We're running Debian Squeeze at a physics department of	a large
university, deploying it on several hundred machines with over
a thousand users. Many of our users aren't computer geeks, they're
physicists and they use	the computer as	a tool to get their work
done. For this, they need an easy-to-use and unobtrusive desktop which
behaves like what they know from their Windows or Mac machines at
home, GNOME2 suits here perfectly and thus, most of our users actually
run GNOME2.

We have	recently started to deploy Debian Wheezy on some of the
machines to be able to do some testing in the real world.
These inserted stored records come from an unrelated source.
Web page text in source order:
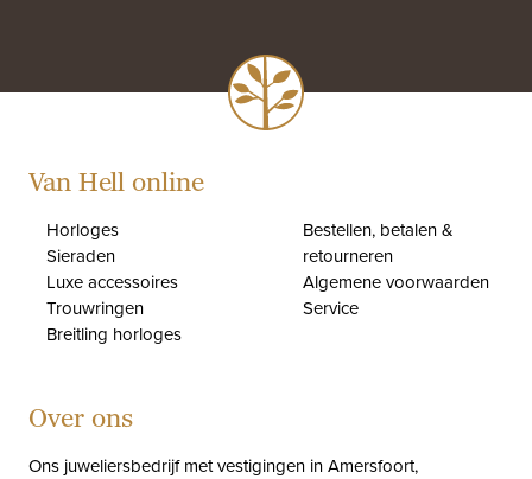
Van Hell online
Horloges
Sieraden
Luxe accessoires
Trouwringen
Breitling horloges
Bestellen, betalen &
retourneren
Algemene voorwaarden
Service
Over ons
Ons juweliersbedrijf met vestigingen in Amersfoort,
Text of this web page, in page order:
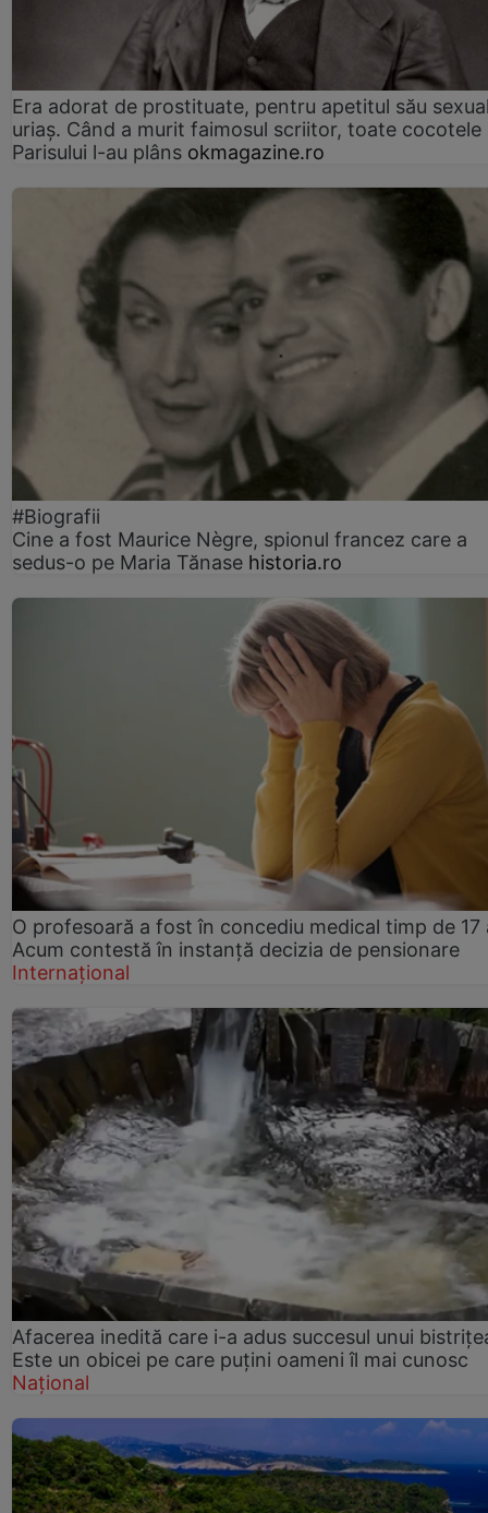
Era adorat de prostituate, pentru apetitul său
uriaș. Când a murit faimosul scriitor, toate cocotele
Parisului l-au plâns okmagazine.ro
#Biografii
Cine a fost Maurice Nègre, spionul francez care a
sedus-o pe Maria Tănase historia.ro
O profesoară a fost în concediu medical timp de 17
Acum contestă în instanță decizia de pensionare
Internațional
Afacerea inedită care i-a adus succesul unui
Este un obicei pe care puțini oameni îl mai cunosc
Național
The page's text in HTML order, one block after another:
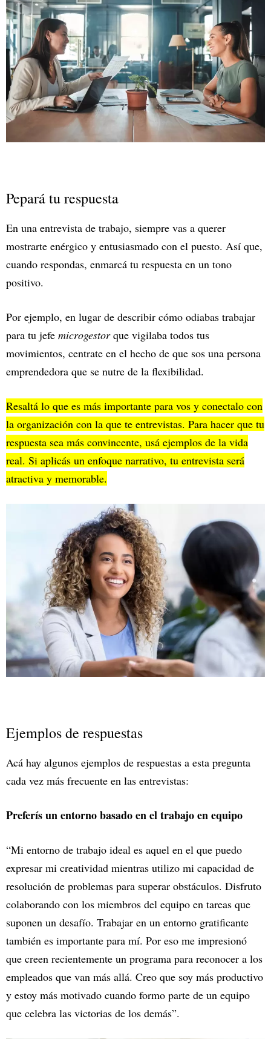
Pepará tu respuesta
En una entrevista de trabajo, siempre vas a querer
mostrarte enérgico y entusiasmado con el puesto. Así que,
cuando respondas, enmarcá tu respuesta en un tono
positivo.
Por ejemplo, en lugar de describir cómo odiabas trabajar
para tu jefe microgestorque vigilaba todos tus
movimientos, centrate en el hecho de que sos una persona
emprendedora que se nutre de la flexibilidad.
Resaltá lo que es más importante para vos y conectalo con
la organización con la que te entrevistas. Para hacer que tu
respuesta sea más convincente, usá ejemplos de la vida
real. Si aplicás un enfoque narrativo, tu entrevista será
atractiva y memorable.
Ejemplos de respuestas
Acá hay algunos ejemplos de respuestas a esta pregunta
cada vez más frecuente en las entrevistas:
Preferís un entorno basado en el trabajo en equipo
“Mi entorno de trabajo ideal es aquel en el que puedo
expresar mi creatividad mientras utilizo mi capacidad de
resolución de problemas para superar obstáculos. Disfruto
colaborando con los miembros del equipo en tareas que
suponen un desafío. Trabajar en un entorno gratificante
también es importante para mí. Por eso me impresionó
que creen recientemente un programa para reconocer a los
empleados que van más allá. Creo que soy más productivo
y estoy más motivado cuando formo parte de un equipo
que celebra las victorias de los demás”.

Unfortunately, the feedback we received regarding GNOME3 so far
is mostly negative. Not because users dislike the interface design,
but rather because they	simply don't find their way around in the new
user interface. It's hard to justify, for example, why a user can't
have icons on their desktops anymore, many people rely on this
feature. Yes, I know one can re-enable with the	tweak-tool,
but I cannot seriously run into 250+ offices and show users how to
do that.

Plus, all the current display managers won't allow our users to choose
their preferred session and language and store this setting in their
home directory, so that both session and language are being remembered
even when logging in to a different machine on the network.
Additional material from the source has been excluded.